For each processing activity, document:

1. **Processing activity name and RoPA reference**: Link to the Art. 30 record.
2. **Selected lawful basis**: Cite the specific Art. 6(1) paragraph.
3. **Rationale**: Explain why this basis was selected and why alternatives were rejected.
4. **Necessity analysis**: Demonstrate why the processing is necessary for the stated basis (not merely useful).
5. **Supporting evidence**: Reference the specific law (for legal obligation), contract (for contract performance), LIA (for legitimate interest), or consent mechanism (for consent).
6. **Special category data**: If Art. 9 data is involved, identify the additional Art. 9(2) condition.
7. **Criminal offence data**: If Art. 10 data is involved, confirm the specific authorisation in EU/Member State law.
8. **Review date**: Set the next review date (recommended: annually or upon material change).

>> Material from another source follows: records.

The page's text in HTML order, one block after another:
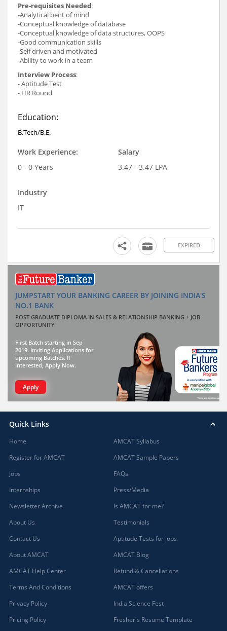
Pre-requisites Needed:
-Analytical bent of mind
-Conceptual knowledge of database
-Conceptual knowledge of data structures, OOPS
-Good communication skills
-Self driven and motivated
-Ability to work in a team
Interview Process:
- Aptitude Test
- HR Round
Education:
B.Tech/B.E.
Work Experience:
0 - 0 Years
Salary
3.47 - 3.47 LPA
Industry
IT
EXPIRED
JUMPSTART YOUR BANKING CAREER BY JOINING INDIA'S
NO.1 BANK
POST GRADUATE DIPLOMA IN SALES & RELATIONSHIP BANKING + JOB
OPPORTUNITY
First Batch starting in Sep
2019. Inviting Applications for
upcoming Batches. If
interested, Apply Now.
Apply
Quick Links
Home
Register for AMCAT
Jobs
Internships
Newsletter Archive
About Us
Contact Us
About AMCAT
AMCAT Help Center
Terms And Conditions
Privacy Policy
Pricing Policy
AMCAT Syllabus
AMCAT Sample Papers
FAQs
Press/Media
Is AMCAT for me?
Testimonials
Aptitude Tests for jobs
AMCAT Blog
Refund & Cancellations
AMCAT offers
India Science Fest
Fresher's Resume Template
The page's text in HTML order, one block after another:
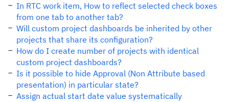
In RTC work item, How to reflect selected check boxes
from one tab to another tab?
Will custom project dashboards be inherited by other
projects that share its configuration?
How do I create number of projects with identical
custom project dashboards?
Is it possible to hide Approval (Non Attribute based
presentation) in particular state?
Assign actual start date value systematically
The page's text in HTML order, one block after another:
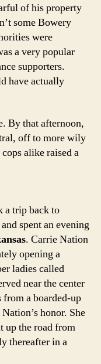
of his property
some Bowery
were
a very popular
supporters.
have actually
By that afternoon,
off to more wily
alike raised a
a trip back to
spent an evening
. Carrie Nation
opening a
ladies called
near the center
a boarded-up
honor. She
up the road from
thereafter in a
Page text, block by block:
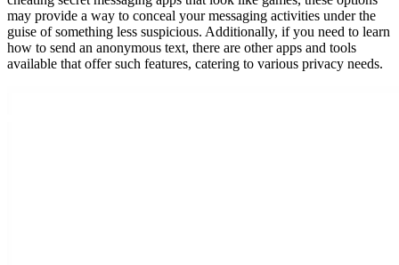
may provide a way to conceal your messaging activities under the
guise of something less suspicious. Additionally, if you need to learn
how to send an anonymous text, there are other apps and tools
available that offer such features, catering to various privacy needs.
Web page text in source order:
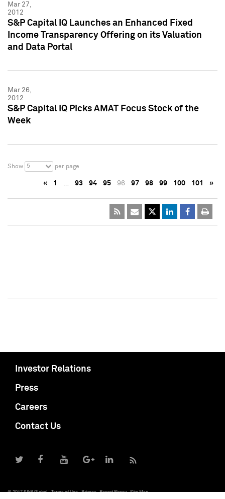
Mar 27,
2012
S&P Capital IQ Launches an Enhanced Fixed
Income Transparency Offering on its Valuation
and Data Portal
Mar 26,
2012
S&P Capital IQ Picks AMAT Focus Stock of the
Week
Show 5 per page
« 1 … 93 94 95 96 97 98 99 100 101 »
Investor Relations
Press
Careers
Contact Us
© 2017 S&P Global Terms of Use Privacy Report Piracy Site Map
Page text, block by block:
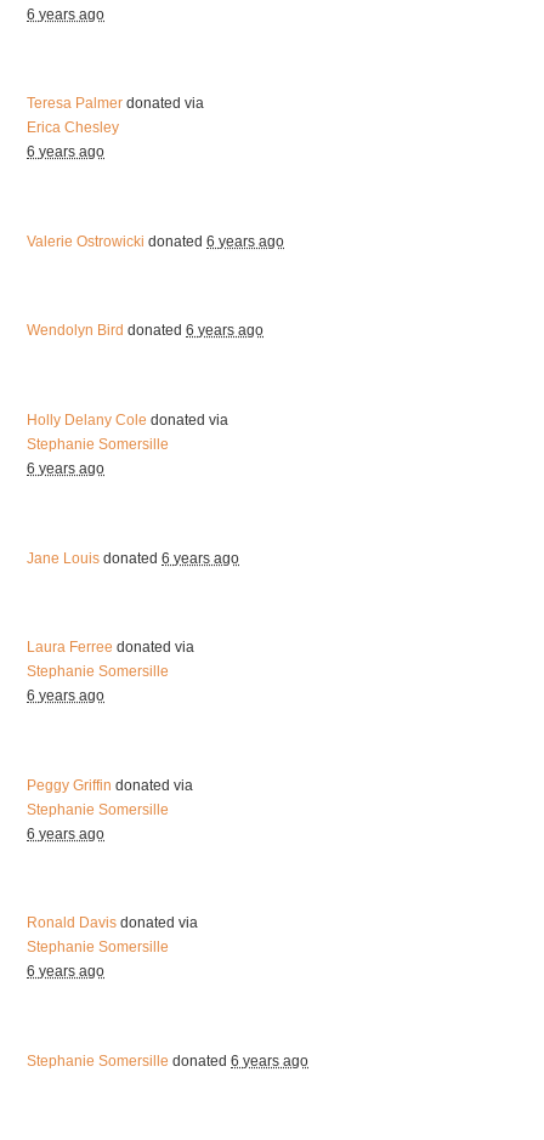
6 years ago
Teresa Palmer donated via
Erica Chesley
6 years ago
Valerie Ostrowicki donated6 years ago
Wendolyn Bird donated6 years ago
Holly Delany Cole donated via
Stephanie Somersille
6 years ago
Jane Louis donated6 years ago
Laura Ferree donated via
Stephanie Somersille
6 years ago
Peggy Griffin donated via
Stephanie Somersille
6 years ago
Ronald Davis donated via
Stephanie Somersille
6 years ago
Stephanie Somersille donated6 years ago
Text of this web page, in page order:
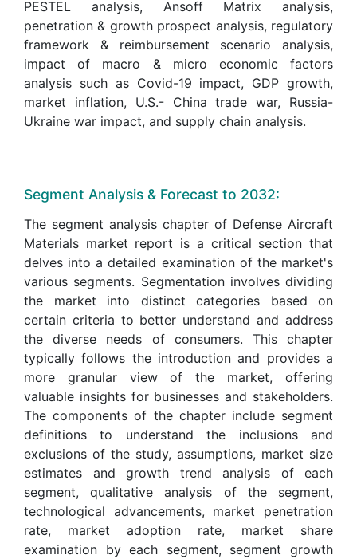
PESTEL analysis, Ansoff Matrix analysis,
penetration & growth prospect analysis, regulatory
framework & reimbursement scenario analysis,
impact of macro & micro economic factors
analysis such as Covid-19 impact, GDP growth,
market inflation, U.S.- China trade war, Russia-
Ukraine war impact, and supply chain analysis.
Segment Analysis & Forecast to 2032:
The segment analysis chapter of Defense Aircraft
Materials market report is a critical section that
delves into a detailed examination of the market's
various segments. Segmentation involves dividing
the market into distinct categories based on
certain criteria to better understand and address
the diverse needs of consumers. This chapter
typically follows the introduction and provides a
more granular view of the market, offering
valuable insights for businesses and stakeholders.
The components of the chapter include segment
definitions to understand the inclusions and
exclusions of the study, assumptions, market size
estimates and growth trend analysis of each
segment, qualitative analysis of the segment,
technological advancements, market penetration
rate, market adoption rate, market share
examination by each segment, segment growth

## Common Assessment Errors

1. **Defaulting to consent**: Using consent when another basis is more appropriate, creating unnecessary withdrawal risk.
2. **Stretching contract performance**: Claiming processing is necessary for a contract when it is merely beneficial (e.g., profiling for cross-selling is not necessary to fulfil a purchase order).
3. **Citing non-existent legal obligations**: Referencing industry standards or contractual requirements as "legal obligations" when they do not constitute EU or Member State law.
4. **Ignoring the necessity test**: Selecting a basis without demonstrating that the specific processing is necessary (not just the purpose).
5. **Switching bases post-hoc**: Changing the lawful basis after processing has begun when the original basis fails, without valid justification.
6. **Overlooking power imbalances**: Relying on employee consent for workplace processing where genuine free choice is absent.

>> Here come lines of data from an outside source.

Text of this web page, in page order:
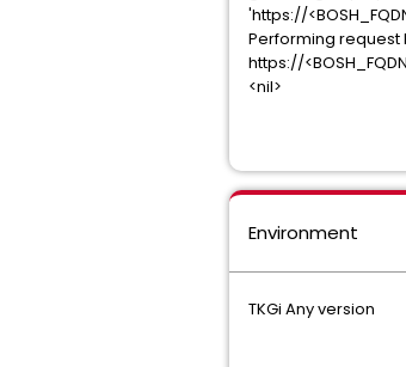
'https://
Performing request
https://
<nil>
Environment
TKGi Any version
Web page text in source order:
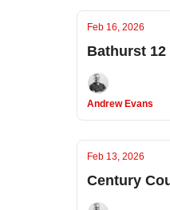
Feb 16, 2026
Bathurst 12
Andrew Evans
Feb 13, 2026
Century
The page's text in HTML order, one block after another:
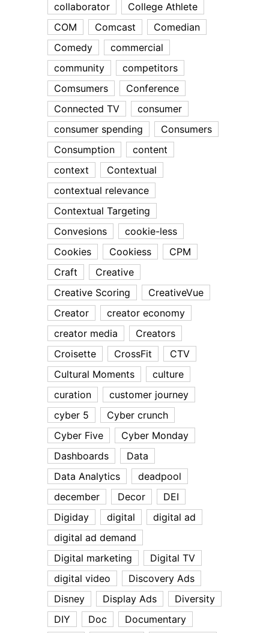
collaborator
College Athlete
COM
Comcast
Comedian
Comedy
commercial
community
competitors
Comsumers
Conference
Connected TV
consumer
consumer spending
Consumers
Consumption
content
context
Contextual
contextual relevance
Contextual Targeting
Convesions
cookie-less
Cookies
Cookiess
CPM
Craft
Creative
Creative Scoring
CreativeVue
Creator
creator economy
creator media
Creators
Croisette
CrossFit
CTV
Cultural Moments
culture
curation
customer journey
cyber 5
Cyber crunch
Cyber Five
Cyber Monday
Dashboards
Data
Data Analytics
deadpool
december
Decor
DEI
Digiday
digital
digital ad
digital ad demand
Digital marketing
Digital TV
digital video
Discovery Ads
Disney
Display Ads
Diversity
DIY
Doc
Documentary
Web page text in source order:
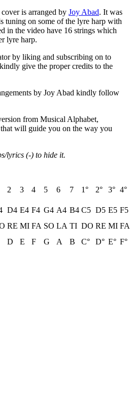
is arranged by Joy Abad. It was
tuning on some of the lyre harp with
in the video have 16 strings which
lyre harp.
by liking and subscribing on to
give the proper credits to the
by Joy Abad kindly follow
from Musical Alphabet,
will guide you on the way you
lyrics (-) to hide it.
2 3 4 5 6 7 1° 2° 3° 4°
D4 E4 F4 G4 A4 B4 C5 D5 E5 F5
RE MI FA SO LA TI DO RE MI FA
D E F G A B C° D° E° F°
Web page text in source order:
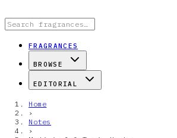
FRAGRANCES
BROWSE
EDITORIAL
Home
›
Notes
›
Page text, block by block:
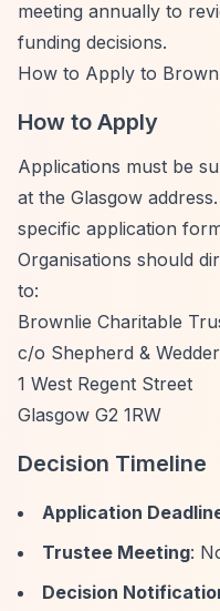
meeting annually to
funding decisions.
How to Apply to
How to Apply
Applications must be
at the Glasgow
specific application
Organisations should
to:
Brownlie Charitable
c/o Shepherd &
1 West Regent Street
Glasgow G2 1RW
Decision Timeline
Application
Trustee Meeting:
Decision
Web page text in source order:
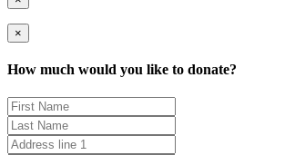
×
How much would you like to donate?
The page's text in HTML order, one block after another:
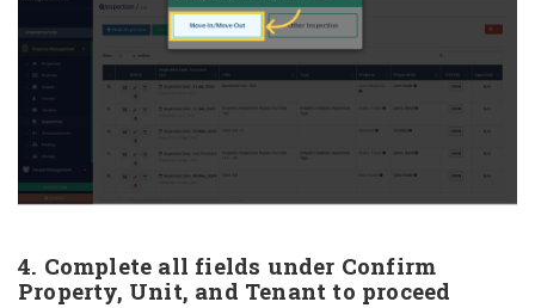
4. Complete all fields under Confirm
Property, Unit, and Tenant to proceed
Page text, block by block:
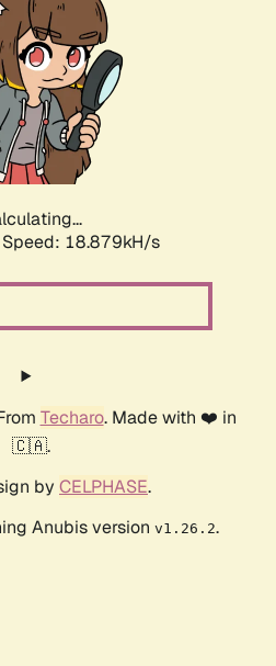
Speed: 18.879kH/s
Techaro. Made with ❤️ in
🇨🇦.
by CELPHASE.
Anubis version v1.26.2.
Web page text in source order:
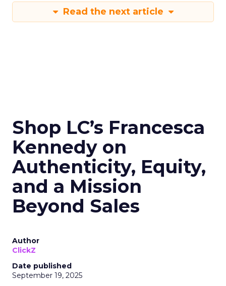
Read the next article
Shop LC’s Francesca
Kennedy on
Authenticity, Equity,
and a Mission
Beyond Sales
Author
ClickZ
Date published
September 19, 2025
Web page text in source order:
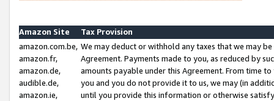
Amazon Site
Tax Provision
amazon.com.be,
amazon.fr,
amazon.de,
audible.de,
amazon.ie,
We may deduct or withhold any taxes that we may
Agreement. Payments made to you, as reduced by
amounts payable under this Agreement. From time
you and you do not provide it to us, we may (in
until you provide this information or otherwise
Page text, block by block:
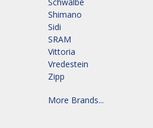
Shimano
Sidi
SRAM
Vittoria
Vredestein
Zipp
More Brands...
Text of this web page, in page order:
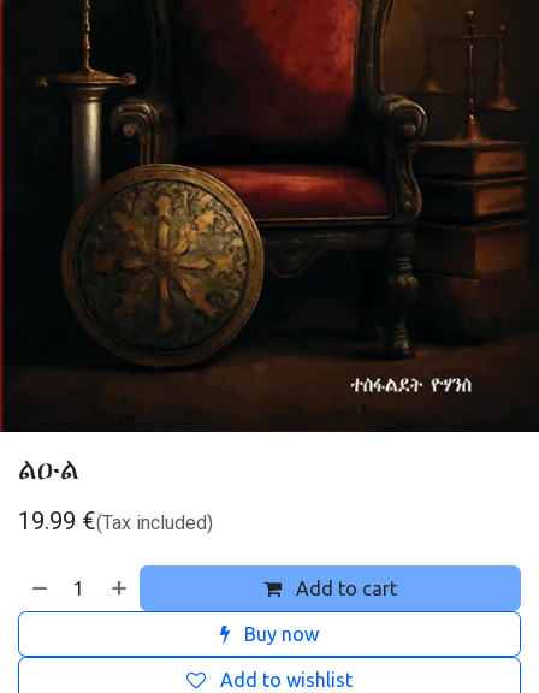
ልዑል
19.99 €(Tax included)
Add to cart
Buy now
Add to wishlist

## Integration with Other GDPR Requirements

- **Transparency (Art. 13/14)**: The lawful basis must be communicated to data subjects in the privacy notice.
- **Data subject rights**: The lawful basis determines which rights are available (e.g., right to erasure is limited where legal obligation applies; right to data portability only applies to consent and contract).
- **RoPA (Art. 30)**: The lawful basis should be recorded alongside each processing activity.
- **DPIA (Art. 35)**: High-risk processing may require a DPIA regardless of which lawful basis is selected.